◆ **Brief**:
Wherever a line in the records contains the word "still", return that line.

-------- Available records

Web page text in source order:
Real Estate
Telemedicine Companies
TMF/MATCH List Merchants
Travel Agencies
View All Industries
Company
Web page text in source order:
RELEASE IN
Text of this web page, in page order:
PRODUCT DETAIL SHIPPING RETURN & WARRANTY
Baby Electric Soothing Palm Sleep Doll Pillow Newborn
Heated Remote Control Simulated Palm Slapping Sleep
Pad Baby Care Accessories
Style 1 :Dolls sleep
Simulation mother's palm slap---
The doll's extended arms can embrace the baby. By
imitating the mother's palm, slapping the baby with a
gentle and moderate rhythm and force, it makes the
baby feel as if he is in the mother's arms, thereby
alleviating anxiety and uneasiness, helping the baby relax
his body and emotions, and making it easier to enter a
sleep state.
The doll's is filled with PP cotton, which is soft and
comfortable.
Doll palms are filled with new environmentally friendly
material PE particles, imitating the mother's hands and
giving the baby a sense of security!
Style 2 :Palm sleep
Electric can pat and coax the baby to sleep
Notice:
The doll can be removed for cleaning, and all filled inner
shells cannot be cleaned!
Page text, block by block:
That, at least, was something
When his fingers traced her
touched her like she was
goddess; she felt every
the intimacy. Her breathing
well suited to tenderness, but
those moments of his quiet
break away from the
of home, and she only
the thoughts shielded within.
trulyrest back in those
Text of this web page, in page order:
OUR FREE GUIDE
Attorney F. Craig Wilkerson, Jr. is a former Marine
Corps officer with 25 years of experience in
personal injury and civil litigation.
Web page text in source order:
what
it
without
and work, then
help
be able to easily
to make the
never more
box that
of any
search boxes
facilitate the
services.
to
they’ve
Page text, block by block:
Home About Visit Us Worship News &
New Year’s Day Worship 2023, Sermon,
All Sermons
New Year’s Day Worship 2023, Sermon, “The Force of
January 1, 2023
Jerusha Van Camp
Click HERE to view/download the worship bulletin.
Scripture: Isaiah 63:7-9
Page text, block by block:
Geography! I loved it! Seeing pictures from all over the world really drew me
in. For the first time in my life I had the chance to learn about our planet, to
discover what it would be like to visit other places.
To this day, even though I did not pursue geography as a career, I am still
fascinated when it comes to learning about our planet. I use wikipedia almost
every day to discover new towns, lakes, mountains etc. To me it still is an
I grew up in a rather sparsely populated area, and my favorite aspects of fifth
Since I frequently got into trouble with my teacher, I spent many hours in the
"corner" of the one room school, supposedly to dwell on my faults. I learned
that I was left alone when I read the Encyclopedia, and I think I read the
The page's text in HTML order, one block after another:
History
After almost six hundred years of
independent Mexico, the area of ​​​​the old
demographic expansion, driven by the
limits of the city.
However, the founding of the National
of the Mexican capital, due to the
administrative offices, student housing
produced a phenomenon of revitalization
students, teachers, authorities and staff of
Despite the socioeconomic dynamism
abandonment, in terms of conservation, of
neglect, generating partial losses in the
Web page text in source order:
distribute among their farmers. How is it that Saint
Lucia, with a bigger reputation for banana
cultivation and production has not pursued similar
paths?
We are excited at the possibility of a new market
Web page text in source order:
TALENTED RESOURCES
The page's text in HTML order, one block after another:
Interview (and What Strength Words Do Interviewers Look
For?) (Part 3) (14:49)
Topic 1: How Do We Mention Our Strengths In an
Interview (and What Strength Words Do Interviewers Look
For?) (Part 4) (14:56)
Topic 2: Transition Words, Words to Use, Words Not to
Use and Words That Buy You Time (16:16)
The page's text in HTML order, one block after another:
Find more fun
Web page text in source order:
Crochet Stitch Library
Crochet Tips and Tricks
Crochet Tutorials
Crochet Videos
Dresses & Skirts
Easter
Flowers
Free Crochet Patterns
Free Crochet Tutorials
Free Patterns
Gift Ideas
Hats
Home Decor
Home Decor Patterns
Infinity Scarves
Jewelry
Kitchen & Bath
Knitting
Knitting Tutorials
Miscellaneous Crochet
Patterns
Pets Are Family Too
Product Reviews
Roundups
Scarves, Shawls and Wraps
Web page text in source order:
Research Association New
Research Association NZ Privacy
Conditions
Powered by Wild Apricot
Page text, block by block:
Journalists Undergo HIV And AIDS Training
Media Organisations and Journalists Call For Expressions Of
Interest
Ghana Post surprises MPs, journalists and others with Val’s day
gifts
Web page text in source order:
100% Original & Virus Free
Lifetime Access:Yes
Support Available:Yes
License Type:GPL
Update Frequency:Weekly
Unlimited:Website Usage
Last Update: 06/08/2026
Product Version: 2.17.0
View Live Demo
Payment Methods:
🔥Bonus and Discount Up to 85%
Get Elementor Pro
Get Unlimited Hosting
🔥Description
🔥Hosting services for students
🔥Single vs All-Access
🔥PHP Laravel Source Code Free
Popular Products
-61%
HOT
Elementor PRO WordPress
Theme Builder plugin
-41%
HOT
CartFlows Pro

----------------

◆ **Task answer**:
To this day, even though I did not pursue geography as a career, I am still
every day to discover new towns, lakes, mountains etc. To me it still is an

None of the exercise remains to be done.